One auxiliary constraint is
2*x+3*y > 5 ==> obj_var_ == 2*x+3*y-3*b-25;
Computing with finite precision, we need to specify the meaning of the strict comparison operator >
.
Expression 2*x+3*y > 5
is internally reformulated as 2*x+3*y >= 5+cmp:eps
, where cmp:eps
is a driver option.
Let’s set it to 0.
HiGHS 1.5.3: cvt:mip:eps = 0
HiGHS 1.5.3: optimal solution; objective -23
2 simplex iterations
1 branching nodes
------------ WARNINGS ------------
WARNING: "Solution Check (Idealistic)"
[ sol:chk:feastol=1e-06, :feastolrel=1e-06, :inttol=1e-05,
solution_round='', solution_precision='' ]
Objective value violations:
- 1 objective value(s) violated,
up to 2E+01 (abs), up to 1E+01 (rel)
Idealistic check is an indicator only, see documentation.
Solution display
To see what happened, let’s print the solution:
x = 1
y = 1
b = 1
2*x + 3*y = 5
TotalIf = 2
if 2*x + 3*y > 5 then 1 = 0
While the solver “thinks” that 2*x+3*y > 5
(because we set cmp:eps=0
), AMPL is unbiased.
A remedy
To access the solver’s objective value in AMPL, whenever non-continuous expressions are used, employ an extra variable:
HiGHS 1.5.3: cvt:mip:eps = 0
HiGHS 1.5.3: optimal solution; objective -23
2 simplex iterations
1 branching nodes
_obj [*] :=
1 -23
;
Uncover the issue
While no warnings are reported, the issue is still there.
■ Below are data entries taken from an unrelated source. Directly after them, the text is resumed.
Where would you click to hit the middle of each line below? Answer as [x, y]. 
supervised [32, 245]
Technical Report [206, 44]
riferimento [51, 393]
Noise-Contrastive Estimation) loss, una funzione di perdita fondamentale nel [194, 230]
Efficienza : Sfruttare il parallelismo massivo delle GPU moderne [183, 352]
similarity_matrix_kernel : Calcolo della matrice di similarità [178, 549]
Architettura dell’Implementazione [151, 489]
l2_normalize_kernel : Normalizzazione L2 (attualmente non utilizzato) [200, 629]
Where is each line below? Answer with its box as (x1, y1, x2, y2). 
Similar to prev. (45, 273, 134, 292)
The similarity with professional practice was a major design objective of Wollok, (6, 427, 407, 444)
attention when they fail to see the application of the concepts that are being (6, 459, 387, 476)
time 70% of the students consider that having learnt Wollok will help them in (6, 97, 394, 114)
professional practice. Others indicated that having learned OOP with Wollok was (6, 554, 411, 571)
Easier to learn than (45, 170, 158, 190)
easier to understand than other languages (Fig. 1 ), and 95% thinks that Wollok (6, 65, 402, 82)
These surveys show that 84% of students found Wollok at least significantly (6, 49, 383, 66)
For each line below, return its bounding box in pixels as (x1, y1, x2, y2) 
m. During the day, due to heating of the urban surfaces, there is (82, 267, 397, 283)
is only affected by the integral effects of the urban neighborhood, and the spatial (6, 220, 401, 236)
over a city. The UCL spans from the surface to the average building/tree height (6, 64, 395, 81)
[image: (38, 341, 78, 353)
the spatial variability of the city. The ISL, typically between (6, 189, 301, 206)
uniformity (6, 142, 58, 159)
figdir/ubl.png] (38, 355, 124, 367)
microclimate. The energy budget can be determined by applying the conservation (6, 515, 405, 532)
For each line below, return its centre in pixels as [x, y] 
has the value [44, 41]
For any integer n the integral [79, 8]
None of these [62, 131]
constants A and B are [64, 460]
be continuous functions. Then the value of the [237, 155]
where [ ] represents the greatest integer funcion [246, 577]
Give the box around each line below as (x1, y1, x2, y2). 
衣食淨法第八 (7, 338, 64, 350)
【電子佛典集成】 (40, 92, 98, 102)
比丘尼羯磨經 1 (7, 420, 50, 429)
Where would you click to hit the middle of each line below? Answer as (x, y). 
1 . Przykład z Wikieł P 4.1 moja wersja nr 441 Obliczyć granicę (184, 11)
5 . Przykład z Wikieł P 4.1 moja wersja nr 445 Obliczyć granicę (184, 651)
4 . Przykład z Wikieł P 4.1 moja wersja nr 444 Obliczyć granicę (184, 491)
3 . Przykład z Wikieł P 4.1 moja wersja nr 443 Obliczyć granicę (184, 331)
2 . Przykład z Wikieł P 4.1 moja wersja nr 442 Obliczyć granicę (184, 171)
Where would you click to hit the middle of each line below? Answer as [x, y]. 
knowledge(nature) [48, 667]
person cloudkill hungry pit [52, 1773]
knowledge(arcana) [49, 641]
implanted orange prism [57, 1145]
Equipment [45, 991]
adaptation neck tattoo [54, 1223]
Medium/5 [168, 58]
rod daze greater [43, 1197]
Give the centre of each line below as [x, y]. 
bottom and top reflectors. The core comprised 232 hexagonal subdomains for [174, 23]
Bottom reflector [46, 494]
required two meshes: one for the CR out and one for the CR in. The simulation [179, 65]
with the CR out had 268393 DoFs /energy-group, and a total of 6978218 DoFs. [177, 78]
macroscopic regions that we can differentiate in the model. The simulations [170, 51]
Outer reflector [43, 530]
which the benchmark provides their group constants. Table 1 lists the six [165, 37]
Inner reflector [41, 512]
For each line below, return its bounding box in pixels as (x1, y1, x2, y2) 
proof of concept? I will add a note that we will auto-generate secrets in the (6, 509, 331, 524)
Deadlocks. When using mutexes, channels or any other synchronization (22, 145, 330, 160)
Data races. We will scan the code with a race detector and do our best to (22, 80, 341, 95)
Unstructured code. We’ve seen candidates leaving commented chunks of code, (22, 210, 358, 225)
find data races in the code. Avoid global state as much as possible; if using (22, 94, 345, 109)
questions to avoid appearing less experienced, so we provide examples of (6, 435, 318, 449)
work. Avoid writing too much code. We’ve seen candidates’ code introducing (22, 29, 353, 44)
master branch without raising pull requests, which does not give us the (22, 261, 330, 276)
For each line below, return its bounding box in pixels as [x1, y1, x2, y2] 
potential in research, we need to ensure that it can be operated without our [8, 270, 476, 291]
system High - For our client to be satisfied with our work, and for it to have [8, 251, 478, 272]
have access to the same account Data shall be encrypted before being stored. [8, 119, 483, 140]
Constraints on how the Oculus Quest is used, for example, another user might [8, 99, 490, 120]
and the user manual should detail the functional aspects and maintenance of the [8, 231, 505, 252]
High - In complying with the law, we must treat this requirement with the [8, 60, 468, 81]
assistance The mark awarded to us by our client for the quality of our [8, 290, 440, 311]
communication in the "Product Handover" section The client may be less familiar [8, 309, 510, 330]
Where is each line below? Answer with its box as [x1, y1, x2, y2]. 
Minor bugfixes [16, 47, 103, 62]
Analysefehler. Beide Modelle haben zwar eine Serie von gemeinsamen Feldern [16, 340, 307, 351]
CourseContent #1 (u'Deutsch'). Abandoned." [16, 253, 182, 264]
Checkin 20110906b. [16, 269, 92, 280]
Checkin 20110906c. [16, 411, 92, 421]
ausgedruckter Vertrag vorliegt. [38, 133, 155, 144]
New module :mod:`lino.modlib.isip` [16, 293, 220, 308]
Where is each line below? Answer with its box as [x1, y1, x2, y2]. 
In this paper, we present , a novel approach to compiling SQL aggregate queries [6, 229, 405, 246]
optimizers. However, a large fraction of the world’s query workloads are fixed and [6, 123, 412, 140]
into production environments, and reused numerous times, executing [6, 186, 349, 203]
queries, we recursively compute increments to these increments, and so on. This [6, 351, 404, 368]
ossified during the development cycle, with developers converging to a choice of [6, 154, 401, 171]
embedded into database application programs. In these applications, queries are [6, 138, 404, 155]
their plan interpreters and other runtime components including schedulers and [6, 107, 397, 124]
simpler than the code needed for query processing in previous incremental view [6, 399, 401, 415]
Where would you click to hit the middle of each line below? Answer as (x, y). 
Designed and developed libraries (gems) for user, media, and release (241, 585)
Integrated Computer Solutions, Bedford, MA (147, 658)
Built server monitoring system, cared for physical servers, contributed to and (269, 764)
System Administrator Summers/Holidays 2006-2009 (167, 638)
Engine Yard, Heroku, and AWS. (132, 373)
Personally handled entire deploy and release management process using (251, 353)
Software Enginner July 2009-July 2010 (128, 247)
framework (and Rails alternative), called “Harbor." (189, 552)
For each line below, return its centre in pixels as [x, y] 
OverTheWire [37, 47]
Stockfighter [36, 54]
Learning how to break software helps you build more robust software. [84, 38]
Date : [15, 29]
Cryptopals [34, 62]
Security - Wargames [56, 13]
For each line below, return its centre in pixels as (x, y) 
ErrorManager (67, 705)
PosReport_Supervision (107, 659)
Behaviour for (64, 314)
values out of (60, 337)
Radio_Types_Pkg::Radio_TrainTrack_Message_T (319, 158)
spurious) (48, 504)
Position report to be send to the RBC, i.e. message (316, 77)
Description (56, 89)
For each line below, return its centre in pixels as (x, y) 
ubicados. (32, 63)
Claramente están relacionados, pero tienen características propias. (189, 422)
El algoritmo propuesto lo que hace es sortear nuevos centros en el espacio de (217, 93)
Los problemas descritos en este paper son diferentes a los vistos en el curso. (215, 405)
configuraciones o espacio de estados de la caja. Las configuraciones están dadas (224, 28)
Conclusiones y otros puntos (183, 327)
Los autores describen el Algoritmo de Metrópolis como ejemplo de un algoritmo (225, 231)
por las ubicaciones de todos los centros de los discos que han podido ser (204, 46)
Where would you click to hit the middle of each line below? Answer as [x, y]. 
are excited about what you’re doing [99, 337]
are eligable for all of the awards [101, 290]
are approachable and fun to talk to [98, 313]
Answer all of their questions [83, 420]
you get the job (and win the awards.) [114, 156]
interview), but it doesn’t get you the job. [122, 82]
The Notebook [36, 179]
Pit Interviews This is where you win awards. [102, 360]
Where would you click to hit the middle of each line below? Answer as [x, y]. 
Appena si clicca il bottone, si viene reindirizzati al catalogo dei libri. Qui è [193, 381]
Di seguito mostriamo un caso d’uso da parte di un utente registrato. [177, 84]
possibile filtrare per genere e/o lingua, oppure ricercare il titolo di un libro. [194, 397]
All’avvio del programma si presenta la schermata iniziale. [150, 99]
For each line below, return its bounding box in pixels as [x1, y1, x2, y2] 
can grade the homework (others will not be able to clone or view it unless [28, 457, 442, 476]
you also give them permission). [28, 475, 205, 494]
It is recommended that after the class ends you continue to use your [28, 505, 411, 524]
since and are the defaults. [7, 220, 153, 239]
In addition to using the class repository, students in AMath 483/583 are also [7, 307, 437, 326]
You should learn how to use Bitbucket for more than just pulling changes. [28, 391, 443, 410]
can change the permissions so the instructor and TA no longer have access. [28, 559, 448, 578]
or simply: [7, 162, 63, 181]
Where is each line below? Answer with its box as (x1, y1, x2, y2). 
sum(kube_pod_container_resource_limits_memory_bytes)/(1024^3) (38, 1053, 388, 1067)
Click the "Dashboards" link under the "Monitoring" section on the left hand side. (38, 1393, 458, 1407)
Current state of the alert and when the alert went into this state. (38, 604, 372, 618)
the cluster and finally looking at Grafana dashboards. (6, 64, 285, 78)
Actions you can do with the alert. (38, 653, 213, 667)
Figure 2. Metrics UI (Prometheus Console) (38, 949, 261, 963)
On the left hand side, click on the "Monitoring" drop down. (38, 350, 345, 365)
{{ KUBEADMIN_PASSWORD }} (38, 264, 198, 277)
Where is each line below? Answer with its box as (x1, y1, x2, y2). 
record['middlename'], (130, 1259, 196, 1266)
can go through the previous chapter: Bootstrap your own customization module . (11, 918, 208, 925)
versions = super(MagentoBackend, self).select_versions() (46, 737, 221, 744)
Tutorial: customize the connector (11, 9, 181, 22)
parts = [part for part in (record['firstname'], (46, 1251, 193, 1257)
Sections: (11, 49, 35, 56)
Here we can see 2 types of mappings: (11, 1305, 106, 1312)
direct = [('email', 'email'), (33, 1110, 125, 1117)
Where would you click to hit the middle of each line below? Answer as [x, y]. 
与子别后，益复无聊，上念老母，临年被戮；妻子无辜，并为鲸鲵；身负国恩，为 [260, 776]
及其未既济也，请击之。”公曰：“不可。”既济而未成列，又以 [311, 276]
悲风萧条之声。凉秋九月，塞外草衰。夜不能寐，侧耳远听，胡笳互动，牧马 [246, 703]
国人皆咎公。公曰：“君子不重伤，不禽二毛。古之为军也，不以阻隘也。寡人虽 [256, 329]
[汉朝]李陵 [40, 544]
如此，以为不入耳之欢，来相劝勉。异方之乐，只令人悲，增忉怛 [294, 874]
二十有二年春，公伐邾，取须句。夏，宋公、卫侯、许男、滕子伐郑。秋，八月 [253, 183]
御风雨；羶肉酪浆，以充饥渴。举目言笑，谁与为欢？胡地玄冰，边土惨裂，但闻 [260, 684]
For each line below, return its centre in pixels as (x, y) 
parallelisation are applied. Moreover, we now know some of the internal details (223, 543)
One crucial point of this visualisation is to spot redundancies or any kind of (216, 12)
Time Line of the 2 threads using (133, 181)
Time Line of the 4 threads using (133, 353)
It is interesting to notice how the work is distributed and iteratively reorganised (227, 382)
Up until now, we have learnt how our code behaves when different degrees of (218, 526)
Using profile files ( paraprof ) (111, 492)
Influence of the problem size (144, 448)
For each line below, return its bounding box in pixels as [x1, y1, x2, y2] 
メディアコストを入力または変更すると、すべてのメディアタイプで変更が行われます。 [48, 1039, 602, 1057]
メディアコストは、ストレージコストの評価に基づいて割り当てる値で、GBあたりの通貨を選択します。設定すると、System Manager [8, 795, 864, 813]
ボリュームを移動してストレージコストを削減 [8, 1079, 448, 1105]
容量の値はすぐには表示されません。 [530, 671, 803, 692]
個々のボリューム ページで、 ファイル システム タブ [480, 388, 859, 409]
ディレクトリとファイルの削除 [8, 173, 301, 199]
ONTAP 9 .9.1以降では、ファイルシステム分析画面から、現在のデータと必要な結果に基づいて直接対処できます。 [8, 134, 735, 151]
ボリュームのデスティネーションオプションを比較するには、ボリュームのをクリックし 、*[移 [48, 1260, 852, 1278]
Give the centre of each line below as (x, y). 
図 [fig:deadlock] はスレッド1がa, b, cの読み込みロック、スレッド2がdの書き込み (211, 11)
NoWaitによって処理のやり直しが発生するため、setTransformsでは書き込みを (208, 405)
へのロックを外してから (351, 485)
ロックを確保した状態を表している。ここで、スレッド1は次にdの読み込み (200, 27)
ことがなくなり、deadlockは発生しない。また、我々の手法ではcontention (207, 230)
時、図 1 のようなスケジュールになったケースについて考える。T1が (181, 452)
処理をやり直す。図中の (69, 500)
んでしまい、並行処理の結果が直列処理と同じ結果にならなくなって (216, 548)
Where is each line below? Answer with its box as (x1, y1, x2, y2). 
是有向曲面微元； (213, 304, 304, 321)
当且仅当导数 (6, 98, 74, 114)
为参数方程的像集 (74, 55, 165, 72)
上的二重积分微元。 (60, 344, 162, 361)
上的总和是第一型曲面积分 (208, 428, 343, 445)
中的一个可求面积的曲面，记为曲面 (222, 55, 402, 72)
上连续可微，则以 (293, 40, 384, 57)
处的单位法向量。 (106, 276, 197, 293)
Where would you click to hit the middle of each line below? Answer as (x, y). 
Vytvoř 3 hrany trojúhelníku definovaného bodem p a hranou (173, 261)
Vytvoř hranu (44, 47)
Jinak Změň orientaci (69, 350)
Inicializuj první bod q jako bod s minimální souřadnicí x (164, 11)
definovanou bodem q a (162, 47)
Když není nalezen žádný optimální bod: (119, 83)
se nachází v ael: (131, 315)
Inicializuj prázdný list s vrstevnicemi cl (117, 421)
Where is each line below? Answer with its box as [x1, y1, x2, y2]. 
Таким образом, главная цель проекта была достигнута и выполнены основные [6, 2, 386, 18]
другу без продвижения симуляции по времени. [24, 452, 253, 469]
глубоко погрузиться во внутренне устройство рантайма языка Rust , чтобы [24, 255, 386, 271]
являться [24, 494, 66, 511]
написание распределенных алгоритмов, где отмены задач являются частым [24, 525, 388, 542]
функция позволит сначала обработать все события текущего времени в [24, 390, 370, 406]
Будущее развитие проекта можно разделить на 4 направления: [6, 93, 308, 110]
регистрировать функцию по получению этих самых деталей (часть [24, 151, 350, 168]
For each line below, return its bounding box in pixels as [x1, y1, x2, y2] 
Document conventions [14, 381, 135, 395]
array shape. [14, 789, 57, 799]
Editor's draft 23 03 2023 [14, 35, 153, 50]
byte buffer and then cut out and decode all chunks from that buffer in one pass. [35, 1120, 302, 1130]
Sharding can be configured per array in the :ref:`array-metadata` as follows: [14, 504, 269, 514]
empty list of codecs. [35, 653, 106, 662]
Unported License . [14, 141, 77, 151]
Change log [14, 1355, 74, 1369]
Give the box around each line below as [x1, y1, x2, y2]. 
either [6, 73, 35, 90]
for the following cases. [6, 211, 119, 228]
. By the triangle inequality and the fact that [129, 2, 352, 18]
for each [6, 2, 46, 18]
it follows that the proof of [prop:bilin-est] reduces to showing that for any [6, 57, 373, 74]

But now it is in the new constraint. The constraints are not checked in the “idealistic” check mode by default. To turn on all checks, set chk:mode=1023
:
HiGHS 1.5.3: cvt:mip:eps = 0
sol:chk:mode = 1023
HiGHS 1.5.3: optimal solution; objective -23
0 simplex iterations
0 branching nodes
------------ WARNINGS ------------
WARNING: "Solution Check (Idealistic)"
[ sol:chk:feastol=1e-06, :feastolrel=1e-06, :inttol=1e-05,
solution_round='', solution_precision='' ]
Algebraic expression violations:
- 1 original expression(s) of type ':ifthen',
up to 2E+01 (abs), up to 1E+01 (rel)
- 1 original expression(s) of type ':linrange',
up to 2E+01 (abs)
Idealistic check is an indicator only, see documentation.
_obj [*] :=
1 -23
;
Are we doomed?
As no “realistic” warnings are reported, we can trust the solution up to the tolerances used.
Conclusion
The “idealistic” checking mode recomputes expressions from scratch, emulating what AMPL does when checking objective value or constraint slacks. If you need the solver’s value of a discontinuous objective function (trust it if no “realistic” warnings appear), use an explicit objective variable. You might adjust reformulation tolerances to reduce the ambiguity of a discontinuity.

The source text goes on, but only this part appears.